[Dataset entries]
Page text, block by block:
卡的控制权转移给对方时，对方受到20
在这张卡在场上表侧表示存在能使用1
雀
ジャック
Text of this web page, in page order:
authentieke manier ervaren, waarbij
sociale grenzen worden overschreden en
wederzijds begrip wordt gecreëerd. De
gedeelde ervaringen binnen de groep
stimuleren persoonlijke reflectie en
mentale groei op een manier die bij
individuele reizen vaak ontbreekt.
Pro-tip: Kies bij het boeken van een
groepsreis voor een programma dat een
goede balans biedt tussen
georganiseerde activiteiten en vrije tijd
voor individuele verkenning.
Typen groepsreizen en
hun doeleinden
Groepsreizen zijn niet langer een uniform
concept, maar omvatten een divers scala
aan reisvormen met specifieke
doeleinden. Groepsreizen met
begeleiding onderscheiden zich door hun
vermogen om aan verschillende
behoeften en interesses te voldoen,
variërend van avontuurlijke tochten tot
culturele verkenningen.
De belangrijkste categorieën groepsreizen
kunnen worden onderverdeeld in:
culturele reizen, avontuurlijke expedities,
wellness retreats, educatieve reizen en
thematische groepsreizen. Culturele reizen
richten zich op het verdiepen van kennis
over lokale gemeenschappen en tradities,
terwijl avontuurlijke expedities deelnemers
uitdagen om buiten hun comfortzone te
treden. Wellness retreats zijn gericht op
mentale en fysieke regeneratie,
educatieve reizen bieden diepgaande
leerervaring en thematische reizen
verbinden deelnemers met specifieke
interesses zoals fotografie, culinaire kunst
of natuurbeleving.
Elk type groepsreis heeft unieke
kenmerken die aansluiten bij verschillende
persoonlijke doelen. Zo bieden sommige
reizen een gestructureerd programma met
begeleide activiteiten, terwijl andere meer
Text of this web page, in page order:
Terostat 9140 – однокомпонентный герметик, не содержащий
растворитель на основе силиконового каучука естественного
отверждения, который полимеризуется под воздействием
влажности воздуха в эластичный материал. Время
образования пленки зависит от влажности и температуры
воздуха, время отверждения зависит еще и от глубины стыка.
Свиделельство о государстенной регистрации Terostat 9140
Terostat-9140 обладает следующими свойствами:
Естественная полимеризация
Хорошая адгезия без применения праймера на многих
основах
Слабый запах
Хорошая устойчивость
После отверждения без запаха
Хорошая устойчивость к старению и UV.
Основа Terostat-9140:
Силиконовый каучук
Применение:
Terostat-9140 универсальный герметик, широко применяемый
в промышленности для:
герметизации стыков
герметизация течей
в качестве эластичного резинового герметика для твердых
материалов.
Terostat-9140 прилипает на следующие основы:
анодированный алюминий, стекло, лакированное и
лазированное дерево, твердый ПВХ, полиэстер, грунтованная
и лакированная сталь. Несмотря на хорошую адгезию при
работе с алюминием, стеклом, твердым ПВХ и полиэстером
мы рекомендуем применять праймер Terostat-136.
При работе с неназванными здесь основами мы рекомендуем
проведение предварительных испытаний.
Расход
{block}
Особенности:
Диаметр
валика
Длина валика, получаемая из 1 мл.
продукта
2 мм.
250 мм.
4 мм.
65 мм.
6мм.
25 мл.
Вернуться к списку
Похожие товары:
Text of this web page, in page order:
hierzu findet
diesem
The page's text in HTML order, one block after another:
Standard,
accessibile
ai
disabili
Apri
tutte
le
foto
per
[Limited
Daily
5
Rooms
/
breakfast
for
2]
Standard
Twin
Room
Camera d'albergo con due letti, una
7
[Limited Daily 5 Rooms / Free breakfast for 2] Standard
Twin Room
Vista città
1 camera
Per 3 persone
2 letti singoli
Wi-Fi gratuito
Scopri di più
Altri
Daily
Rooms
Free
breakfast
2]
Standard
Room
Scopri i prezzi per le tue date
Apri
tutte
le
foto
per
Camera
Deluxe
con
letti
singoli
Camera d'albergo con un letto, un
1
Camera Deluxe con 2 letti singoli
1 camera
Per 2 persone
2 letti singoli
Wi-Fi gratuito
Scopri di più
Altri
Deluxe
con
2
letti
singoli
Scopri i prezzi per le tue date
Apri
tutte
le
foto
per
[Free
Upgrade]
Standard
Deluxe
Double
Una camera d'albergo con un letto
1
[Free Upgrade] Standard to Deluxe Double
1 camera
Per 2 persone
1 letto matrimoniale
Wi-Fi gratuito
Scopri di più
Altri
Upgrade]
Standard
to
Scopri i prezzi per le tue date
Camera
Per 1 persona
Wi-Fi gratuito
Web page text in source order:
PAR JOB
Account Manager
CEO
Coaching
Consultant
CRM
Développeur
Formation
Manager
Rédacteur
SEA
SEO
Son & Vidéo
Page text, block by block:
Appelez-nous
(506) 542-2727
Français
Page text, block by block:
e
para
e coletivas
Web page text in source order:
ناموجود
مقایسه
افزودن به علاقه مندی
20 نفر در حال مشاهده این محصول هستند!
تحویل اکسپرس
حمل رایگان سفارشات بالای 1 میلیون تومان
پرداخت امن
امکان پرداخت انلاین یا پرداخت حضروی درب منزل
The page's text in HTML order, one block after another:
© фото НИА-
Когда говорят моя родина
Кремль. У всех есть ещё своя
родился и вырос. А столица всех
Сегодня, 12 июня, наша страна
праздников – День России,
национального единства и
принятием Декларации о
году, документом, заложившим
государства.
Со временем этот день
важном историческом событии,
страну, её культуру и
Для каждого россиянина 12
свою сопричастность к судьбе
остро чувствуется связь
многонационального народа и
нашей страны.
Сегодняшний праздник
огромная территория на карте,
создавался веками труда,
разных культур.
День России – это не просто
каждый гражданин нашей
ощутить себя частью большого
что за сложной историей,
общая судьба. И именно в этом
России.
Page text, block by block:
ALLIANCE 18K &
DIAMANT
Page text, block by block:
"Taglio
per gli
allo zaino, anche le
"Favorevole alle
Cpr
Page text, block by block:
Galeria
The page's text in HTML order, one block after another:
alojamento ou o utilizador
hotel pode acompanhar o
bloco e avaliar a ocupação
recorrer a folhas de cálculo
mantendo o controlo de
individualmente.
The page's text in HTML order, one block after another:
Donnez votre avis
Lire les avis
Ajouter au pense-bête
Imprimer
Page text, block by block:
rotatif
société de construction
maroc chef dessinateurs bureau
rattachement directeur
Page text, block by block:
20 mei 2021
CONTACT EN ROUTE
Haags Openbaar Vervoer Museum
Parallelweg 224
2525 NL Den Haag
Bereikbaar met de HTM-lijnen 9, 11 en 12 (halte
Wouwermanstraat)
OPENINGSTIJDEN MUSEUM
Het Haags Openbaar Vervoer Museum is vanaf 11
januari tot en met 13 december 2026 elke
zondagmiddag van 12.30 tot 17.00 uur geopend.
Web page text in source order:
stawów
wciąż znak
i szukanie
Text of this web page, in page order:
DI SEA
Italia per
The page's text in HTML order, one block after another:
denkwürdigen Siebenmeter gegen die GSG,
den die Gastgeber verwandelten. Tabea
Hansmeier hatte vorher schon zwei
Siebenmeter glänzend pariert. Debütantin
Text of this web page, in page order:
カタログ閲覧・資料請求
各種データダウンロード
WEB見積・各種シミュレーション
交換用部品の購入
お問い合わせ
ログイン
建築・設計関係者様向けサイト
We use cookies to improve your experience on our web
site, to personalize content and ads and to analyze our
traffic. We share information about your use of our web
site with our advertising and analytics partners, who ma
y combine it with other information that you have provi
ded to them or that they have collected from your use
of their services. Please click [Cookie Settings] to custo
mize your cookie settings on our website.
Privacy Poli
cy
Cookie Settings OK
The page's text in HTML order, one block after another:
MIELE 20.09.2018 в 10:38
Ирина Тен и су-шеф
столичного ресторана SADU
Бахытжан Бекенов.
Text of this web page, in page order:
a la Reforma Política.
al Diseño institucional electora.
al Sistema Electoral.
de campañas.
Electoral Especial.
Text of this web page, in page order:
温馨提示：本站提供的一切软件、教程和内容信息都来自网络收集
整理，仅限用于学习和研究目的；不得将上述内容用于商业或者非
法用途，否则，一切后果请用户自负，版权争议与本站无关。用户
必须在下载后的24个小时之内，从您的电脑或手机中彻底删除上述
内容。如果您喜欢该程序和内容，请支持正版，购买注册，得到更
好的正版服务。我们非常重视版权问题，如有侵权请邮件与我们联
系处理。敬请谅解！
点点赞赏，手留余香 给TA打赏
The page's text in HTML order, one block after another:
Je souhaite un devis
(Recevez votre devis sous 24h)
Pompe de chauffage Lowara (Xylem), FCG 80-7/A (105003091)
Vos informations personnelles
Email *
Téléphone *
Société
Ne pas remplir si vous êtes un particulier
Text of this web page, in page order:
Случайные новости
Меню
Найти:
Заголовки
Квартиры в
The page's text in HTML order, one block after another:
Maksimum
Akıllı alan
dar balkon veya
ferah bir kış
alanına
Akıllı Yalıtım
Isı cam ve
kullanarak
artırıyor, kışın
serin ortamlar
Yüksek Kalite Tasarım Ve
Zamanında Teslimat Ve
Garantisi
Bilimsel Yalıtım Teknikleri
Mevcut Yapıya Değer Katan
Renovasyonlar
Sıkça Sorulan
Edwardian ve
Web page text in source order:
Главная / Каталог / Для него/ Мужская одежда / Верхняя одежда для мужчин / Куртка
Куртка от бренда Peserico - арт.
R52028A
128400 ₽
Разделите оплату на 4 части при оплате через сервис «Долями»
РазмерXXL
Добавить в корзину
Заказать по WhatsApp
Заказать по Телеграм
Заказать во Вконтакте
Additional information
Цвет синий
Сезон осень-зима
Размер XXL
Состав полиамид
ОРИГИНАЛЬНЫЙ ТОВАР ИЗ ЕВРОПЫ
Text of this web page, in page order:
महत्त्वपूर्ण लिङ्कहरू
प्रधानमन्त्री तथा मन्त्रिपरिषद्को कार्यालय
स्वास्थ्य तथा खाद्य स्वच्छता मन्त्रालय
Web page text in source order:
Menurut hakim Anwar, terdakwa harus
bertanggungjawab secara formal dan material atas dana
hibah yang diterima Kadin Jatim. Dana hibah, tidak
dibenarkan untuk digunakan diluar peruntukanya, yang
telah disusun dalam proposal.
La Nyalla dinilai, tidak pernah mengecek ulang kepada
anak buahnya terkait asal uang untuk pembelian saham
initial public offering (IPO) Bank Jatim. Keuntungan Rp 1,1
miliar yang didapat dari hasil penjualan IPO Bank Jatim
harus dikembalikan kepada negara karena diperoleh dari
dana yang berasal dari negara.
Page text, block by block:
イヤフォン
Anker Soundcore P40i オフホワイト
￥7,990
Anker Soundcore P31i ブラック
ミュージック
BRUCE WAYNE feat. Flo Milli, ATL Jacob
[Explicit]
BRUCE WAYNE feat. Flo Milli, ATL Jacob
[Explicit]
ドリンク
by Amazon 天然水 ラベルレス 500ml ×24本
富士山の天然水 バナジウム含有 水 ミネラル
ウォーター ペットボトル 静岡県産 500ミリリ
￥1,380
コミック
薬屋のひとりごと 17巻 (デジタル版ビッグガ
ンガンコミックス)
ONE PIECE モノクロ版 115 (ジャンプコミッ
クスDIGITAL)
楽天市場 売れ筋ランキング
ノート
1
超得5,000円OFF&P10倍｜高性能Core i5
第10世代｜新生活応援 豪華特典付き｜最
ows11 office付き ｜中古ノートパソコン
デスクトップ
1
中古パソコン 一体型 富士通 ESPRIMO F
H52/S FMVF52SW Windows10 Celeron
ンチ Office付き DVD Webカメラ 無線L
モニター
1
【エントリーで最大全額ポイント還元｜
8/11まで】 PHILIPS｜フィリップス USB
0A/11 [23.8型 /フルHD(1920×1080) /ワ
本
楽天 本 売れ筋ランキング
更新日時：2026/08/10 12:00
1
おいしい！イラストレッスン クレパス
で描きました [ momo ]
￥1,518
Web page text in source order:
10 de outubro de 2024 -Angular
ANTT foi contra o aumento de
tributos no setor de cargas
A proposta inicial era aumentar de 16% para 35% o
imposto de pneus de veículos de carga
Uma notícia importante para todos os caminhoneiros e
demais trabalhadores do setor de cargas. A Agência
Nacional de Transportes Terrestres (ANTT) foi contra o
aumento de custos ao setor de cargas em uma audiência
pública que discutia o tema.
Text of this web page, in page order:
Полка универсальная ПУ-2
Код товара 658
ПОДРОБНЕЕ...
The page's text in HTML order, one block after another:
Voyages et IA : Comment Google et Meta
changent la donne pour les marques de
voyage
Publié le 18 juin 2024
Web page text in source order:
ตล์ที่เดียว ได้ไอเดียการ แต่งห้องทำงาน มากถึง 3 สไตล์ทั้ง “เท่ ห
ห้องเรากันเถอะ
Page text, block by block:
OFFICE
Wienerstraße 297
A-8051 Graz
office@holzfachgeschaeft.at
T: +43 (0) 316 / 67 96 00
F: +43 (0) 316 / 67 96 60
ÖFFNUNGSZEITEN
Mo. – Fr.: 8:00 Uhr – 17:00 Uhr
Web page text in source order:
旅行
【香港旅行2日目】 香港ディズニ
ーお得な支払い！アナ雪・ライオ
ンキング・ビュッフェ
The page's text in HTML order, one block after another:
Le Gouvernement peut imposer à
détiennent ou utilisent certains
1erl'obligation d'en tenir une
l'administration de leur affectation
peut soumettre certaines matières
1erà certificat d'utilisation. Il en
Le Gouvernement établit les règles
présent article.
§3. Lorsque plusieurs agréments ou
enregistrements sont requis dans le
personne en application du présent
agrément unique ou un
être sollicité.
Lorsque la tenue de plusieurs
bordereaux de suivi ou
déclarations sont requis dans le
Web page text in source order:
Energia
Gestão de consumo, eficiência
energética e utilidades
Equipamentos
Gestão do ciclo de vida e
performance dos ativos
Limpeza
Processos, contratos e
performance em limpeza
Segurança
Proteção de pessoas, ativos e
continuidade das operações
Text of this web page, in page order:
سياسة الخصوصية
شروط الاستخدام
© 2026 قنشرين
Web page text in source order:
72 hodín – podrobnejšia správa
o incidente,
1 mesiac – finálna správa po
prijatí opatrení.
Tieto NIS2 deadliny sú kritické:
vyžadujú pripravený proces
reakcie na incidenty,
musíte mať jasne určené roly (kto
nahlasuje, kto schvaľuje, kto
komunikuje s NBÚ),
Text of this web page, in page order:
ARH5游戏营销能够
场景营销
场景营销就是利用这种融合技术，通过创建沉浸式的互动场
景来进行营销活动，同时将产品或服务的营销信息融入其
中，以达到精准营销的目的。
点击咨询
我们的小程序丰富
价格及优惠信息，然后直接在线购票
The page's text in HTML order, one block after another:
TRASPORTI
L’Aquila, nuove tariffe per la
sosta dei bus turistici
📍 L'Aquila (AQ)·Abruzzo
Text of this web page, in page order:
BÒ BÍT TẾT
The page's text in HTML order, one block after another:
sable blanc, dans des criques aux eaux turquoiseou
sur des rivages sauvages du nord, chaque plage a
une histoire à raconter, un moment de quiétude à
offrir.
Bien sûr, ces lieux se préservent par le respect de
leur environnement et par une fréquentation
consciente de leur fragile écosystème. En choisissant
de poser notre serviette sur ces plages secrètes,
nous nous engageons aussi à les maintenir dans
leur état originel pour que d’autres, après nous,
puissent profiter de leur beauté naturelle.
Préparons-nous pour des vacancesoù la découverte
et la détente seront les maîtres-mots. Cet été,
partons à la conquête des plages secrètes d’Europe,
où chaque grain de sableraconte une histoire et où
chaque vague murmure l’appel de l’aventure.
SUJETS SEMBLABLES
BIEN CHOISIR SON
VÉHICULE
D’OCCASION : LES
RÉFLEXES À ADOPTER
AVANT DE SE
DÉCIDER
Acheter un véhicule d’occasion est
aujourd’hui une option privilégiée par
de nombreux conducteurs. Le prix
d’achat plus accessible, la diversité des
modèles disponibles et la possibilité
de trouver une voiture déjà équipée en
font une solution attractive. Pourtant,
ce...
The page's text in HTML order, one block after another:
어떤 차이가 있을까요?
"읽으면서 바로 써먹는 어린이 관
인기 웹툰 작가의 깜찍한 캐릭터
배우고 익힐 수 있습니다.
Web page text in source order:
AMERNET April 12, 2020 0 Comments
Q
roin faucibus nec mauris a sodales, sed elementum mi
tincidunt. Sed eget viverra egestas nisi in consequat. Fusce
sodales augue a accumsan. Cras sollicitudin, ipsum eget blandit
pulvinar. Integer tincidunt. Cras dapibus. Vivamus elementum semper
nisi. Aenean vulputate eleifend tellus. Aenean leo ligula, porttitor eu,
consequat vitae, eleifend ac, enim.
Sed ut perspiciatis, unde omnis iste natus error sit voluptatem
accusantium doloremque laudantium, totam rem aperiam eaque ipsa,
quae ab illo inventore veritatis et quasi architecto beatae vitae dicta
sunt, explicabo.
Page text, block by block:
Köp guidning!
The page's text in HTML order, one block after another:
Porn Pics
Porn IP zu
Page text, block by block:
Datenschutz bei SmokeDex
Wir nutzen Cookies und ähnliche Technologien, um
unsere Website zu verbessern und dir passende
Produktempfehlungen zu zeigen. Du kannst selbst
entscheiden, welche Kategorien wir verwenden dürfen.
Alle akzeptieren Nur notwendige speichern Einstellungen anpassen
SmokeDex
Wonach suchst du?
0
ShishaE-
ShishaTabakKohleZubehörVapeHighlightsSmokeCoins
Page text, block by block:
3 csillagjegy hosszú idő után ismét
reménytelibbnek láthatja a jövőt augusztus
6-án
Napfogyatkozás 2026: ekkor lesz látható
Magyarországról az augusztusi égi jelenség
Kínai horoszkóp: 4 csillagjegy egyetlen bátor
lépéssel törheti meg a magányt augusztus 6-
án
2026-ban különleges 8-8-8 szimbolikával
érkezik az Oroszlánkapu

## What is being asked
Would you tally the lines above holding "deelnemers" and reply with the total alone?

## Answer below
2